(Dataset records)
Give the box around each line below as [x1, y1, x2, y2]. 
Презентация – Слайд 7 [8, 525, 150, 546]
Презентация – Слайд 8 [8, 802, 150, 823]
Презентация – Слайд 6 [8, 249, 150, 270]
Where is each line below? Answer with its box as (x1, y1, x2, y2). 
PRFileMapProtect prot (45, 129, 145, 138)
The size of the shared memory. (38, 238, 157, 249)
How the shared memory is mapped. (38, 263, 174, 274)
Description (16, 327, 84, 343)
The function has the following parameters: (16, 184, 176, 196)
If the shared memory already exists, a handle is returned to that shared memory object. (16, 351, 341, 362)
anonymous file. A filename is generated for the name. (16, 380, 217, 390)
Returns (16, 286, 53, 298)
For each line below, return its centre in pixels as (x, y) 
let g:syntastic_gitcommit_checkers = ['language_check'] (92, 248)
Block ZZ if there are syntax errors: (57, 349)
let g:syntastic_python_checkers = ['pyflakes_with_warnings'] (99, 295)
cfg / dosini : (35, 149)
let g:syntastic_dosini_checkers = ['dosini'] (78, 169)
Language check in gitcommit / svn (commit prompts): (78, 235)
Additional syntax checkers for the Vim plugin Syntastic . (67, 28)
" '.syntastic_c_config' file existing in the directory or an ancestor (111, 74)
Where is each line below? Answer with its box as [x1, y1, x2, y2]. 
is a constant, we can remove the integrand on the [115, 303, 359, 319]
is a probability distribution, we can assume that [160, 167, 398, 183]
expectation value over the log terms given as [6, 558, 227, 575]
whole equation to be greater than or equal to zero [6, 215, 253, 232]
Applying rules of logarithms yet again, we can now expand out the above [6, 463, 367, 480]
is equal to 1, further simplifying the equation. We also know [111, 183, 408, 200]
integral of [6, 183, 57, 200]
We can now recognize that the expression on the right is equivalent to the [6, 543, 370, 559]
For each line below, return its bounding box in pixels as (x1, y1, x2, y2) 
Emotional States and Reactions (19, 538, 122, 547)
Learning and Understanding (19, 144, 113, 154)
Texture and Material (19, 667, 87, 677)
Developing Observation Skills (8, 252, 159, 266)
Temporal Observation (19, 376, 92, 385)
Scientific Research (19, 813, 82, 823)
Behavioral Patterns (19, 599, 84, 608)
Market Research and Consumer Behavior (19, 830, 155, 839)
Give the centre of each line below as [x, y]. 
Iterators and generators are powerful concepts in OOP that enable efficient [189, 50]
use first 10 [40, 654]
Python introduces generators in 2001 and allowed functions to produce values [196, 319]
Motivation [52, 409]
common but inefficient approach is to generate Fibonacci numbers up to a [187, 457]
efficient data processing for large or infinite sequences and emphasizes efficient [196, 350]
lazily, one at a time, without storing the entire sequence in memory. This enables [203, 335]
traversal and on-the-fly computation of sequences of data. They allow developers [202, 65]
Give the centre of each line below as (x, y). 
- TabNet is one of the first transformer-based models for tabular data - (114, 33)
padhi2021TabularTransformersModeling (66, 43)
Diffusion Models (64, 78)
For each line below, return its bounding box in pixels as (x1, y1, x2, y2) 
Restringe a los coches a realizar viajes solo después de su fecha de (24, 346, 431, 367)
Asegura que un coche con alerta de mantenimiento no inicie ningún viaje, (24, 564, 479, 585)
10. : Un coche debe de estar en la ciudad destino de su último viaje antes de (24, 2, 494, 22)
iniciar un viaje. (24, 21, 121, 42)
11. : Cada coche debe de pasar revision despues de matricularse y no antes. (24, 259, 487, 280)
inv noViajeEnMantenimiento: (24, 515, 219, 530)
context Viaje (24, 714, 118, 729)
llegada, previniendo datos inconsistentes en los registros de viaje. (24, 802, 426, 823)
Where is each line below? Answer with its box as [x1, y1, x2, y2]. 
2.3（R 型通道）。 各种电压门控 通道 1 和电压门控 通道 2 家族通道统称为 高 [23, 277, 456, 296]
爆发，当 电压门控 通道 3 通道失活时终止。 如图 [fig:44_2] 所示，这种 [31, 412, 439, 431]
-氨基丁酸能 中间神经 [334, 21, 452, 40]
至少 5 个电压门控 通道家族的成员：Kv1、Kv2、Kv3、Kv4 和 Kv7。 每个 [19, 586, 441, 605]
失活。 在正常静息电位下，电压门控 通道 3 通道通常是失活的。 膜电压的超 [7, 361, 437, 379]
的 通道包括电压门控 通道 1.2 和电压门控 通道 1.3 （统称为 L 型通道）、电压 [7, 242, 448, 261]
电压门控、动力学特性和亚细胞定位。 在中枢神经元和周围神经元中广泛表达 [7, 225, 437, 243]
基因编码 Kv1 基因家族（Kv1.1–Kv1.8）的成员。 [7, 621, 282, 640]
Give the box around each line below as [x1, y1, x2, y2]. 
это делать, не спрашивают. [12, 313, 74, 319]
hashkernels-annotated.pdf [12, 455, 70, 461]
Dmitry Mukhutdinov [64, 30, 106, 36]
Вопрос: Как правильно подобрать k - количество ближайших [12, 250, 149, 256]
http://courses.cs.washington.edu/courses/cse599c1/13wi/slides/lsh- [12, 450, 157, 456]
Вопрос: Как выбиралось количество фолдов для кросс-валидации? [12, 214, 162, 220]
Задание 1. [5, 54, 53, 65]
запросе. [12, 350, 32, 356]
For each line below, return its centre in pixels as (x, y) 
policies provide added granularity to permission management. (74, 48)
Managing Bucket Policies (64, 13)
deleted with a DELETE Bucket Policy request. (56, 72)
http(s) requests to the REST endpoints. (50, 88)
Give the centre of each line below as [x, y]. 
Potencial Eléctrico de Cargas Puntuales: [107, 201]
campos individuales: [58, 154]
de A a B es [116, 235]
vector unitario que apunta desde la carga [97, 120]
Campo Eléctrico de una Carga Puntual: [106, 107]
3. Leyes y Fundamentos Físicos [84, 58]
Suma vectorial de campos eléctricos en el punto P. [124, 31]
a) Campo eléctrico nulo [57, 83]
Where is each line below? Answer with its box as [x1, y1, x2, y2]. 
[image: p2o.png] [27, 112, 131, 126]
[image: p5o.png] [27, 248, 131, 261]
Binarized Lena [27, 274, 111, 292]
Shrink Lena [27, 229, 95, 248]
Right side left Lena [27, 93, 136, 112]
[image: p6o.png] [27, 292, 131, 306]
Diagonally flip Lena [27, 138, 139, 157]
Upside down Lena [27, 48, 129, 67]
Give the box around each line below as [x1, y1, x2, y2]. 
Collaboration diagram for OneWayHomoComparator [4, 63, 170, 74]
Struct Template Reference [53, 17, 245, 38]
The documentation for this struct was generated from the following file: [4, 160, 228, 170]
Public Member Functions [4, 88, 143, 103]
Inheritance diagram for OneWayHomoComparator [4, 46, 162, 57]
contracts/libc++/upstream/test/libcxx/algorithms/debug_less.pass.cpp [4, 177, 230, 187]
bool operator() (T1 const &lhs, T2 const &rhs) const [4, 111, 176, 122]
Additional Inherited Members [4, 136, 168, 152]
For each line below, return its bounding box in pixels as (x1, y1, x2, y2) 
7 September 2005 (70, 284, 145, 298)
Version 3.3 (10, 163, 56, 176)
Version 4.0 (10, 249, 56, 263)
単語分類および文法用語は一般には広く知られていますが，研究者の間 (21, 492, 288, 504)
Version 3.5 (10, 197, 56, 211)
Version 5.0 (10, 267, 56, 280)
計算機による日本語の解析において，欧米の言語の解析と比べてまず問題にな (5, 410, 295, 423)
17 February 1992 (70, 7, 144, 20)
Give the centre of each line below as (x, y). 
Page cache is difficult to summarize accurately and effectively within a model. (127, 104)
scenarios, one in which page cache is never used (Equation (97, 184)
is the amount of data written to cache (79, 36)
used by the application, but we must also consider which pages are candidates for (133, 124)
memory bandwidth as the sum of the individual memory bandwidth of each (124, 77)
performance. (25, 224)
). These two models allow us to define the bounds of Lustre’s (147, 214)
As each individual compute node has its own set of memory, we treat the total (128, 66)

ACTION ITEM >>
Restate word for word only the lines above from the line containing "PRFileMapProtect prot (45, 129, 145, 138)" to the line containing "If the shared", both of them included.

EXERCISE OUTPUT >>
PRFileMapProtect prot (45, 129, 145, 138)
The size of the shared memory. (38, 238, 157, 249)
How the shared memory is mapped. (38, 263, 174, 274)
Description (16, 327, 84, 343)
The function has the following parameters: (16, 184, 176, 196)
If the shared memory already exists, a handle is returned to that shared memory object. (16, 351, 341, 362)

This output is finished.